** Material for this exercise follows **

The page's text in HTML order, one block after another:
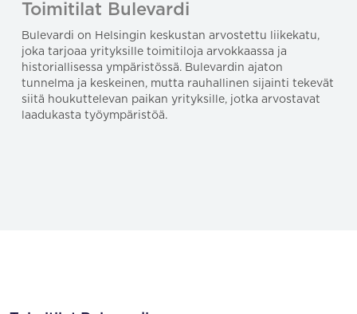
Toimitilat Bulevardi
Bulevardi on Helsingin keskustan arvostettu liikekatu,
joka tarjoaa yrityksille toimitiloja arvokkaassa ja
historiallisessa ympäristössä. Bulevardin ajaton
tunnelma ja keskeinen, mutta rauhallinen sijainti tekevät
siitä houkuttelevan paikan yrityksille, jotka arvostavat
laadukasta työympäristöä.
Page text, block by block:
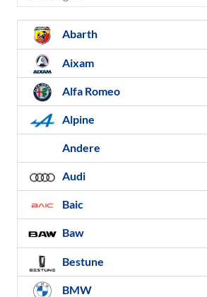
Abarth
Aixam
Alfa Romeo
Alpine
Andere
Audi
Baic
Baw
Bestune
BMW
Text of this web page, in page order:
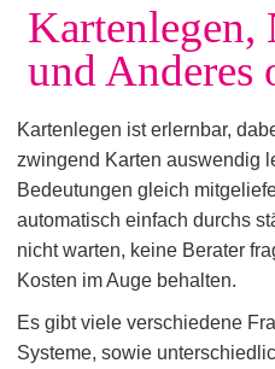
Kartenlegen,
und Anderes
Kartenlegen ist erlernbar,
zwingend Karten auswendig
Bedeutungen gleich
automatisch einfach durchs
nicht warten, keine Berater
Kosten im Auge behalten.
Es gibt viele verschiedene
Systeme, sowie
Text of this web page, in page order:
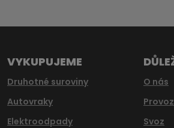
nepodařilo
VYKUPUJEME
Druhotné suroviny
Autovraky
Elektroodpady
O nás
Svoz
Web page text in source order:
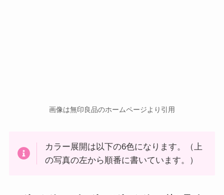
画像は無印良品のホームページより引用
カラー展開は以下の6色になります。（上
の写真の左から順番に書いています。）
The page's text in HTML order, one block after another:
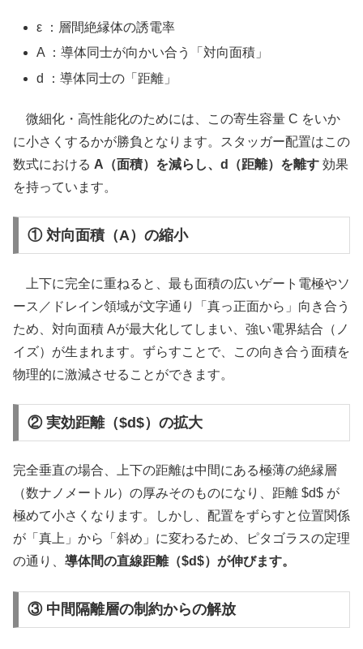
ε ：層間絶縁体の誘電率
A ：導体同士が向かい合う「対向面積」
d ：導体同士の「距離」
微細化・高性能化のためには、この寄生容量 C をいか
に小さくするかが勝負となります。スタッガー配置はこの
数式における A（面積）を減らし、d（距離）を離す 効果
を持っています。
① 対向面積（A）の縮小
上下に完全に重ねると、最も面積の広いゲート電極やソ
ース／ドレイン領域が文字通り「真っ正面から」向き合う
ため、対向面積 Aが最大化してしまい、強い電界結合（ノ
イズ）が生まれます。ずらすことで、この向き合う面積を
物理的に激減させることができます。
② 実効距離（$d$）の拡大
完全垂直の場合、上下の距離は中間にある極薄の絶縁層
（数ナノメートル）の厚みそのものになり、距離 $d$ が
極めて小さくなります。しかし、配置をずらすと位置関係
が「真上」から「斜め」に変わるため、ピタゴラスの定理
の通り、 導体間の直線距離（$d$）が伸びます。
③ 中間隔離層の制約からの解放
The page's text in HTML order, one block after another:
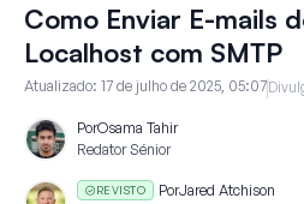
Como Enviar E-mails
Localhost com SMTP
Atualizado: 17 de julho de 2025, 05:07
PorOsama Tahir
Redator Sénior
REVISTO PorJared Atchison
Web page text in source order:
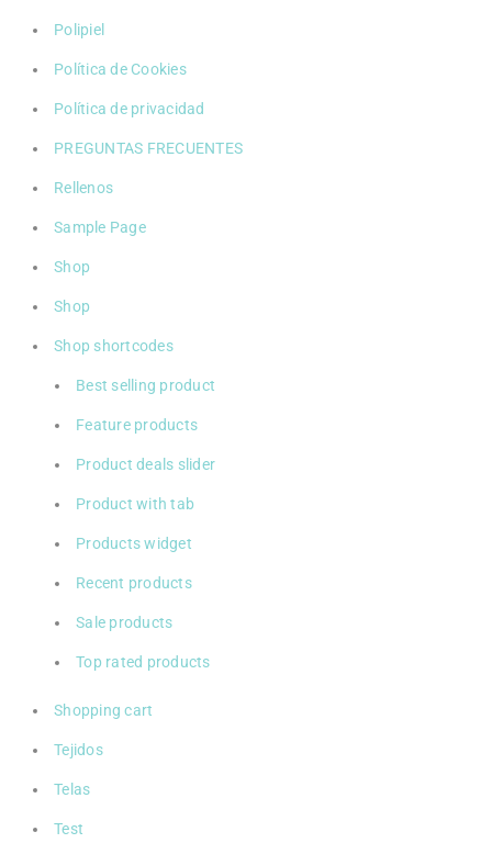
Polipiel
Política de Cookies
Política de privacidad
PREGUNTAS FRECUENTES
Rellenos
Sample Page
Shop
Shop
Shop shortcodes
Best selling product
Feature products
Product deals slider
Product with tab
Products widget
Recent products
Sale products
Top rated products
Shopping cart
Tejidos
Telas
Test
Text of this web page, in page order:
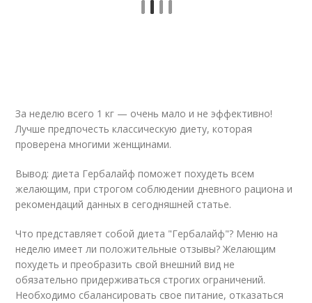
За неделю всего 1 кг — очень мало и не эффективно!
Лучше предпочесть классическую диету, которая
проверена многими женщинами.
Вывод: диета Гербалайф поможет похудеть всем
желающим, при строгом соблюдении дневного рациона и
рекомендаций данных в сегодняшней статье.
Что представляет собой диета "Гербалайф"? Меню на
неделю имеет ли положительные отзывы? Желающим
похудеть и преобразить свой внешний вид не
обязательно придерживаться строгих ограничений.
Необходимо сбалансировать свое питание, отказаться
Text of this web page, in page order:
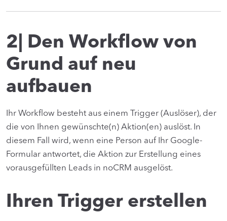
2| Den Workflow von
Grund auf neu
aufbauen
Ihr Workflow besteht aus einem Trigger (Auslöser), der
die von Ihnen gewünschte(n) Aktion(en) auslöst. In
diesem Fall wird, wenn eine Person auf Ihr Google-
Formular antwortet, die Aktion zur Erstellung eines
vorausgefüllten Leads in noCRM ausgelöst.
Ihren Trigger erstellen
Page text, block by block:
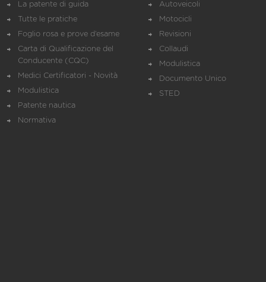
La patente di guida
Tutte le pratiche
Foglio rosa e prove d’esame
Carta di Qualificazione del
Conducente (CQC)
Medici Certificatori - Novità
Modulistica
Patente nautica
Normativa
Autoveicoli
Motocicli
Revisioni
Collaudi
Modulistica
Documento Unico
STED
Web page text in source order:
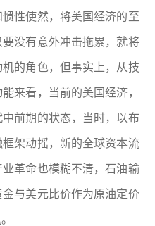
性使然，将美国经济的至
没有意外冲击拖累，就将
的角色，但事实上，从技
来看，当前的美国经济，
前期的状态，当时，以布
架动摇，新的全球资本流
革命也模糊不清，石油输
与美元比价作为原油定价

** End of Material for this exercise **

◆ Work required
Please transcribe, word for word, every line from the first line of the records above through the line containing "похудеть и преобразить свой внешний вид не", and leave out any pictures.

◆ Result of this task
The page's text in HTML order, one block after another:
Toimitilat Bulevardi
Bulevardi on Helsingin keskustan arvostettu liikekatu,
joka tarjoaa yrityksille toimitiloja arvokkaassa ja
historiallisessa ympäristössä. Bulevardin ajaton
tunnelma ja keskeinen, mutta rauhallinen sijainti tekevät
siitä houkuttelevan paikan yrityksille, jotka arvostavat
laadukasta työympäristöä.
Page text, block by block:
Abarth
Aixam
Alfa Romeo
Alpine
Andere
Audi
Baic
Baw
Bestune
BMW
Text of this web page, in page order:
Kartenlegen,
und Anderes
Kartenlegen ist erlernbar,
zwingend Karten auswendig
Bedeutungen gleich
automatisch einfach durchs
nicht warten, keine Berater
Kosten im Auge behalten.
Es gibt viele verschiedene
Systeme, sowie
Text of this web page, in page order:
nepodařilo
VYKUPUJEME
Druhotné suroviny
Autovraky
Elektroodpady
O nás
Svoz
Web page text in source order:
画像は無印良品のホームページより引用
カラー展開は以下の6色になります。（上
の写真の左から順番に書いています。）
The page's text in HTML order, one block after another:
ε ：層間絶縁体の誘電率
A ：導体同士が向かい合う「対向面積」
d ：導体同士の「距離」
微細化・高性能化のためには、この寄生容量 C をいか
に小さくするかが勝負となります。スタッガー配置はこの
数式における A（面積）を減らし、d（距離）を離す 効果
を持っています。
① 対向面積（A）の縮小
上下に完全に重ねると、最も面積の広いゲート電極やソ
ース／ドレイン領域が文字通り「真っ正面から」向き合う
ため、対向面積 Aが最大化してしまい、強い電界結合（ノ
イズ）が生まれます。ずらすことで、この向き合う面積を
物理的に激減させることができます。
② 実効距離（$d$）の拡大
完全垂直の場合、上下の距離は中間にある極薄の絶縁層
（数ナノメートル）の厚みそのものになり、距離 $d$ が
極めて小さくなります。しかし、配置をずらすと位置関係
が「真上」から「斜め」に変わるため、ピタゴラスの定理
の通り、 導体間の直線距離（$d$）が伸びます。
③ 中間隔離層の制約からの解放
The page's text in HTML order, one block after another:
Como Enviar E-mails
Localhost com SMTP
Atualizado: 17 de julho de 2025, 05:07
PorOsama Tahir
Redator Sénior
REVISTO PorJared Atchison
Web page text in source order:
Polipiel
Política de Cookies
Política de privacidad
PREGUNTAS FRECUENTES
Rellenos
Sample Page
Shop
Shop
Shop shortcodes
Best selling product
Feature products
Product deals slider
Product with tab
Products widget
Recent products
Sale products
Top rated products
Shopping cart
Tejidos
Telas
Test
Text of this web page, in page order:
За неделю всего 1 кг — очень мало и не эффективно!
Лучше предпочесть классическую диету, которая
проверена многими женщинами.
Вывод: диета Гербалайф поможет похудеть всем
желающим, при строгом соблюдении дневного рациона и
рекомендаций данных в сегодняшней статье.
Что представляет собой диета "Гербалайф"? Меню на
неделю имеет ли положительные отзывы? Желающим
похудеть и преобразить свой внешний вид не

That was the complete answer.